Theoretically, the power levels needed for UWB operation would be in the noise floors of adjacent applications. And that is the 'twist' in the process this time: getting regulatory agencies to first accept a technology that inherently is going to spill out of its box, and, when it does, at what acceptable power levels.

The US 's FCC was one of the first agencies to tackle the issue, beginning its studies in 1998. One of its chief concerns and the concern of others was that UWB applications not interfer with global positioning system (GPS) receivers. By 2002, the FCC gave UWB the go-ahead to operate using Part 15 limits as the baseline for its operation. (Part 15 permits the operation of authorized low power RF devices without a license from the Commission or the need for frequency coordination under general emissions limits.)

One of the interesting things about UWB regulations is that they differ from traditional regulations in three significant ways:

"§ emission is intentional

"§ the level of emission is measured as 'per MHz'

"§ field strength is not limited to frequencies above 960 MHz.

This will alter testing strategies and the specifications on testing equipment required.

The first Report and Order from the FCC has since been followed up with a second in 2004 and the granting of a waiver request in March 2005 to allow OFDM devices to be tested with hopping activated and to allow the practical development of MB-OFDM devices. This was an important waiver redefining the method of testing UWB products.

The WiMedia Alliance expects that Europe, Korea and Japan will soon authorize the use of UWB technology as well -- perhaps in the third quarter this year, with Australia , New Zealand , Canada , Singapore and Hong Kong to quickly follow.

Currently, the issues of permissible bandwidths and acceptable power levels are being addressed.

For applications like UWB Bluetooth and wireless USB, the FCC has allocated a frequency band from 3.1 GHz to 10.6 GHz with a maximum power level of -41.3 dBm/MHz EIRP.

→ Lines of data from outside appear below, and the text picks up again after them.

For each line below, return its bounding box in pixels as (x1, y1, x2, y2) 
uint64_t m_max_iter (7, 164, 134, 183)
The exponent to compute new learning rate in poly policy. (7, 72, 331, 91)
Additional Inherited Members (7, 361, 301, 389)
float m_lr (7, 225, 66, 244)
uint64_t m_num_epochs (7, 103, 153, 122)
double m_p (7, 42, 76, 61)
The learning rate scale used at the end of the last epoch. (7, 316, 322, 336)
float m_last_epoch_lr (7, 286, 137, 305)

ETSI (Europe), ofcom ( UK ), MIC ( Japan ) have approved or proposed a -41.3 dBm/MHz limit as well for the 3.1- to 10.6-GHz band. Singapore 's iDA initially set a higher power limit for its country's UWB development work, and has stated that its regulatory framework will be based on ITU's recommendations. (Last February ITU's Study Group 1 approved a series of draft recommendations that gives UWB radio the status of a Global Regulatory Standard.) Korea 's ETRI's standard is a much lower -66.58 dBm/MHz.

However, at the EU level a problem appeared on March 24 with the issuing by the ECC of its ECC/DEC/(06)04 decision. ECC/DEC/(06)04 was developed in response to an EC mandate to identify the conditions relating to the harmonized introduction in the EU radio applications based on UWB technology. That's the good news. The bad news is that buried in Annex 1 is a power specification that would reduce the operating capabilities of UWB Bluetooth devices by about 20% to 30%.

In the 6- to 8.5-GHz band, UWB devices can output a maximum power level of -41.3 dBm/MHz; however, in the 8.5- to 10.6-GHz band, the ECC decision reduces the maximum output to -65 dBm/MHz.

As noted earlier, the UWB Bluetooth community is standardizing on a 1.7-GHz bandwidth, operating above 6 GHz. This is where they think that they will have their best chances of getting common agreement from regulatory agencies around the world. Currently, the common worldwide spectrum is 7.25 GHz to 8.5 GHz. The 1.25-GHz bandwidth isn't quite wide enough to ensure that UWB Bluetooth products would meet users' expectations. Therefore, Bluetooth needs the ECC to restore the maximum output in at least the 8.5- to 9.0-GHz band to -41.3 dBm/MHz. That would give UWB Bluetooth the desired 1.7-GHz bandwidth.

On May 19 the Bluetooth SIG sent a letter to the ECC asking for the opportunity to discuss reasoning behind the 8.5- to 9.0-GHz band prohibition. And until this impasse is resolved, UWB Bluetooth test development is left in a state of flux.